Pop singer

Born: April 30, 1943;

Died: October 24, 2016

BOBBY Vee, who has died of Alzheimer's disease aged 73, was an American pop singer whose break into the business came when he was asked to fill in after the 1959 plane crash that killed Buddy Holly. He went on to have a number of hits in the 1960s including Take Good Care of My Baby.

Born Robert Velline in Fargo, North Dakota, Vee was only 15 when he took to the stage in Moorhead, Minnesota, after the crash which also killed Ritchie Valens and JP "The Big Bopper" Richardson.

The call had gone out for local acts to replace Holly at his scheduled show at the Moorhead National Guard Armory and Vee and his two-week-old band volunteered, along with three or four others. The show’s emcee, Charlie Boone, turned to Vee and asked him the name of his band. Vee looked at the shadows of his bandmates on the floor and answered: The Shadows.

“I didn’t have any fear right then,” Vee recalled in 1999. “The fear didn’t hit me until the spotlight came on, and then I was just shattered by it. I didn’t think that I’d be able to sing. If I opened my mouth, I wasn’t sure anything would come out.”

Vee called his debut a milestone in his life, and the start of a wonderful career.

Within months the young singer and The Shadows, which included his older brother Bill on lead guitar, recorded Vee’s Suzie Baby for Soma Records in Minneapolis. It was a hit, and Vee soon signed with Liberty Records.

He went on to record 38 Top 100 hits from 1959 to 1970, hitting the top of the charts in 1961 with Take Good Care of My Baby and reaching No 2 with the follow-up, Run to Him. Other Vee hits include Rubber Ball, The Night Has A Thousand Eyes, Devil or Angel, Come Back When You Grow Up, Please Don’t Ask About Barbara and Punish Her.

Besides his clear, ringing voice, Vee also was a skilled rhythm guitarist and occasional songwriter. He racked up six gold singles, but saw his hits diminish with the British invasion of The Beatles and other English groups in the mid-1960s.

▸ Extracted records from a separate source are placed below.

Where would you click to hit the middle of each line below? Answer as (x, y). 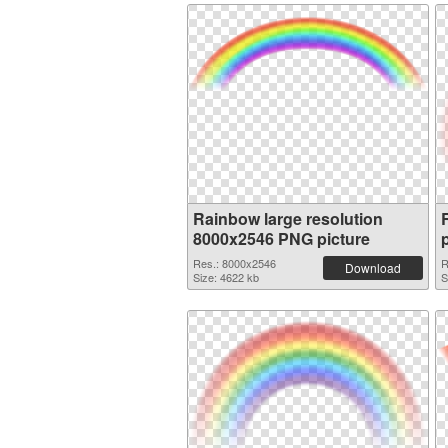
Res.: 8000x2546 (234, 263)
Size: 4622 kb (226, 277)
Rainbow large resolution (288, 218)
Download (373, 267)
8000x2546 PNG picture (281, 238)
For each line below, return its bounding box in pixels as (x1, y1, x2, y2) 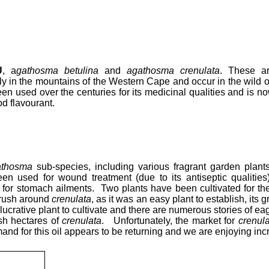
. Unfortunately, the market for (101, 215, 238, 226)
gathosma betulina (16, 65, 98, 76)
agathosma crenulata (126, 65, 220, 76)
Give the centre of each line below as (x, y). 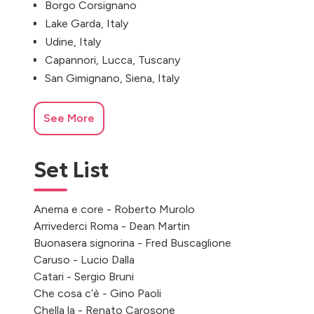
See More (69, 118)
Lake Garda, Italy (87, 23)
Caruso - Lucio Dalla (84, 260)
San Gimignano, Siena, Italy (112, 78)
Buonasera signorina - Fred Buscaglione (132, 243)
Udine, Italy (73, 42)
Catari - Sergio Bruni (84, 277)
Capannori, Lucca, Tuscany (112, 60)

Vee kept recording into the 2000s and maintained a steady touring schedule. But he began having trouble remembering lyrics during performances, and he was diagnosed with Alzheimer’s disease in 2011. He performed his last show that year.

In a 2013 interview, Vee said he knew his abilities were diminishing and he did not want to put his family through a public decline. “It’s not getting any better, I can tell you that,” Vee said. “But I’m doing the best I can.”

Vee still released a new album, The Adobe Sessions, a loose jam session recorded with family members. It was released on the 55th anniversary of the Holly plane crash.

The album also included Vee’s cover of Bob Dylan’s The Man in Me, a nod to the folk-rock legend who got his start in Vee’s band in Fargo.

Dylan grew up in Hibbing, a town on northern Minnesota’s Iron Range, and briefly played with Vee’s band. Although their time playing together was short, Dylan had a lasting effect on Vee’s career: it was Dylan, himself going by the name Elston Gunn when he played piano at a couple of The Shadows’ gigs, who suggested Vee change his last name from Velline to Vee.

In his Chronicles: Volume One memoir, Dylan recalled Vee had a metallic, edgy tone to his voice and said it was as musical as a silver bell. When Dylan performed in St Paul in 2013, he saluted Vee in the audience and performed Suzie Baby.

Vee and his wife, Karen, were married for more than 50 years. She died of kidney failure in 2015 at age 71. Vee is survived by their four sons.